- [TASK GOAL]:
Search the records below for the line containing "operator’s auth token theft (98, 116)". Write out that line and every line after it exactly as written.

- [EXTRACTED ENTRIES]:

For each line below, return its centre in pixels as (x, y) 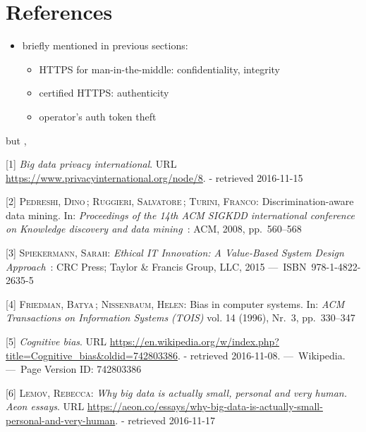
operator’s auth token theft (98, 116)
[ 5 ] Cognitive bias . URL (56, 341)
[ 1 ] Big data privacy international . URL (91, 164)
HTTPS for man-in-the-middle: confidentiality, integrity (159, 69)
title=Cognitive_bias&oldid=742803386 (92, 355)
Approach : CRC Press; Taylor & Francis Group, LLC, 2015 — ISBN (156, 266)
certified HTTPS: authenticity (104, 93)
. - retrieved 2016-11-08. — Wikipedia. (261, 355)

- [EXERCISE SOLUTION]:
operator’s auth token theft (98, 116)
[ 5 ] Cognitive bias . URL (56, 341)
[ 1 ] Big data privacy international . URL (91, 164)
HTTPS for man-in-the-middle: confidentiality, integrity (159, 69)
title=Cognitive_bias&oldid=742803386 (92, 355)
Approach : CRC Press; Taylor & Francis Group, LLC, 2015 — ISBN (156, 266)
certified HTTPS: authenticity (104, 93)
. - retrieved 2016-11-08. — Wikipedia. (261, 355)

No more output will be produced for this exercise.